Figure 3 Nomogram prediction models for the SCLC-BM patients. (A) ACED prediction nomogram: each variable contributes points based on its value (top scale). Total points (bottom scale) correspond to the ED probability. (B) CSED prediction nomogram with similar interpretation. To use, locate the patient’s value for each variable, draw a vertical line to the points scale, sum all the points, and find the corresponding probability on the bottom scale. ACED, all-cause early death; CSED, cancer-specific early death; ED, early death; N, node; NOS, not otherwise specified; SCLC-BM, small cell lung cancer with brain metastasis.

Nomogram validation

The area under the curve (AUC) values of the ROC curves for ACED were 0.837 [95% confidence interval (CI): 0.797–0.876] in the training set and 0.813 (95% CI: 0.747–0.878) in the test set, while those for CSED were 0.794 (95% CI: 0.751–0.838) in the training set and 0.783 (95% CI: 0.708–0.858) in the test set, respectively. For the binary logistic regression models, the C-index values were mathematically equivalent to the AUC values reported above (Figure 4). The observed outcome and the anticipated probability were in high agreement as shown by the calibration curves (Figure 5). Additionally, the DCA demonstrated that the nomograms were clinically useful in predicting ACED and CSED (Figure 6).

Figure 4 ROC curves evaluating nomogram discriminative performance. (A,B) ACED model ROC curves: x-axis shows 1-specificity (false positive rate); y-axis shows sensitivity (true positive rate) in training and test cohorts. (C,D) CSED model ROC curves with same interpretation. AUC values indicate discriminative ability (0.5= random, 1.0= perfect discrimination). ACED, all-cause early death; AUC, area under the curve; CSED, cancer-specific early death; ROC, receiver operating characteristic.
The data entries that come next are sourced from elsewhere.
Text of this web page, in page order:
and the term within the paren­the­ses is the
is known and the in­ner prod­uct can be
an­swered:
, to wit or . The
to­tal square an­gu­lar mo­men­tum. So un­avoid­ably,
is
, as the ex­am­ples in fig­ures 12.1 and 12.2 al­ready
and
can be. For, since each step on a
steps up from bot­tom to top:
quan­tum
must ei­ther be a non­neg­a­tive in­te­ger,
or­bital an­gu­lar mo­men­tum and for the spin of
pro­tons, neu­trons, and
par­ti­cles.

Figure 5 Calibration plots assessing nomogram accuracy. X-axis shows predicted probability; y-axis shows observed probability. Perfect calibration follows diagonal reference line. (A,B) ACED model calibration in training and validation cohorts. (C,D) CSED model calibration. Closer alignment with diagonal line indicates better calibration. ACED, all-cause early death; CSED, cancer-specific early death.
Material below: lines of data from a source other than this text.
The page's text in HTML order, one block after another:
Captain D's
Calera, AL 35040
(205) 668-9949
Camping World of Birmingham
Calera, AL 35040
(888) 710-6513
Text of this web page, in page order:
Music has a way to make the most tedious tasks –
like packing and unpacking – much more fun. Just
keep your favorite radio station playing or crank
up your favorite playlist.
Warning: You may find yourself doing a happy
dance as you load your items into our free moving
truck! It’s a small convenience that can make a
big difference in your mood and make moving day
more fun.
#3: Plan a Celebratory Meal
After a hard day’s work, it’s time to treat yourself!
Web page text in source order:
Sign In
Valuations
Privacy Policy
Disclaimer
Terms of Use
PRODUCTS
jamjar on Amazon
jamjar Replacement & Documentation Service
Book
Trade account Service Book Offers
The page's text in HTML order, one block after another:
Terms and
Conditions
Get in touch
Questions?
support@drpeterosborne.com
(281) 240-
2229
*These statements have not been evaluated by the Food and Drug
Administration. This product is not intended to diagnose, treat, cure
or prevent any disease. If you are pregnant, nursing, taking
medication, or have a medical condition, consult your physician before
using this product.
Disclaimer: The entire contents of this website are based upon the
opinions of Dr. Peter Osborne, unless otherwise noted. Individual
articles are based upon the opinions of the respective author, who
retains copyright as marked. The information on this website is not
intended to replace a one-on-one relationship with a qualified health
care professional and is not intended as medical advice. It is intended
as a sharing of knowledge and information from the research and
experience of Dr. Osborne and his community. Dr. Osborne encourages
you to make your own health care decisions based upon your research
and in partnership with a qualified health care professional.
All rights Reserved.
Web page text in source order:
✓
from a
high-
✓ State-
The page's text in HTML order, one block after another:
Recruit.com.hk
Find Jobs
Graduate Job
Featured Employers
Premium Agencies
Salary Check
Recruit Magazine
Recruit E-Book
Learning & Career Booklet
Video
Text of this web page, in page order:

Figure 6 DCA evaluating clinical utility. X-axis shows risk threshold; y-axis shows net benefit. Red line represents nomogram performance; green dashed line represents “treat all” strategy; blue dashed line represents “treat none” strategy. Higher net benefit indicates better clinical utility at given risk thresholds. (A,B) ACED model analysis. (C,D) CSED model analysis. ACED, all-cause early death; CSED, cancer-specific early death; DCA, decision curve analysis.

Discussion

BM is the most common intracranial tumor in adults, and is associated with significant morbidity and mortality. Lung cancer is a leading primary source of BM (18-20). Despite advances in anti-cancer therapeutics and the prolonged survival of patients with primary malignancies, the prevalence of BM continues to rise, currently reaching approximately 200,000 cases annually in the United States (18). The development of BM may induce neurological deficits, seizures, or even mental confusion, significantly reducing overall survival (21). Although significant advances have been made in the diagnosis and management of SCLC-BM patients, their prognosis remains unsatisfactory. Due to the poor prognosis associated with SCLC-BM, these patients are frequently left untreated, posing a significant global problem.
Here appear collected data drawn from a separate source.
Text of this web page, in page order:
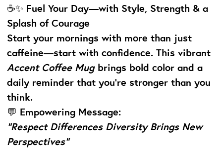
☕✨ Fuel Your Day—with Style, Strength & a
Splash of Courage
Start your mornings with more than just
caffeine—start with confidence. This vibrant
Accent Coffee Mugbrings bold color and a
daily reminder that you're stronger than you
think.
💬 Empowering Message:
“Respect Differences Diversity Brings New
Perspectives”
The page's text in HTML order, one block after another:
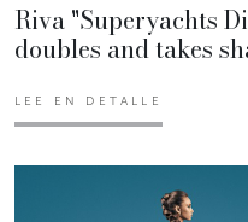
Riva "Superyachts
doubles and takes
LEE EN DETALLE

The blood-brain barrier (BBB) inhibits many systemic drugs from passing through and functioning at a therapeutic dose (22). As a result, BMs from SCLC have become a significant issue in neurosurgery, and the poor prognosis of patients with SCLC-BM continues to be a concern. To date, most research has focused on the ED of patients with SCLC, with little attention paid to the ED of patients with SCLC-BM specifically. An important methodological consideration is the inclusion of treatment variables as predictors, which introduces potential confounding by indication. Treatment decisions are influenced by unmeasured factors, including performance status and comorbidities. However, our models serve as prognostic tools for the early post-diagnosis period when treatment plans are established and can be used to identify patients at high risk despite intended standard care.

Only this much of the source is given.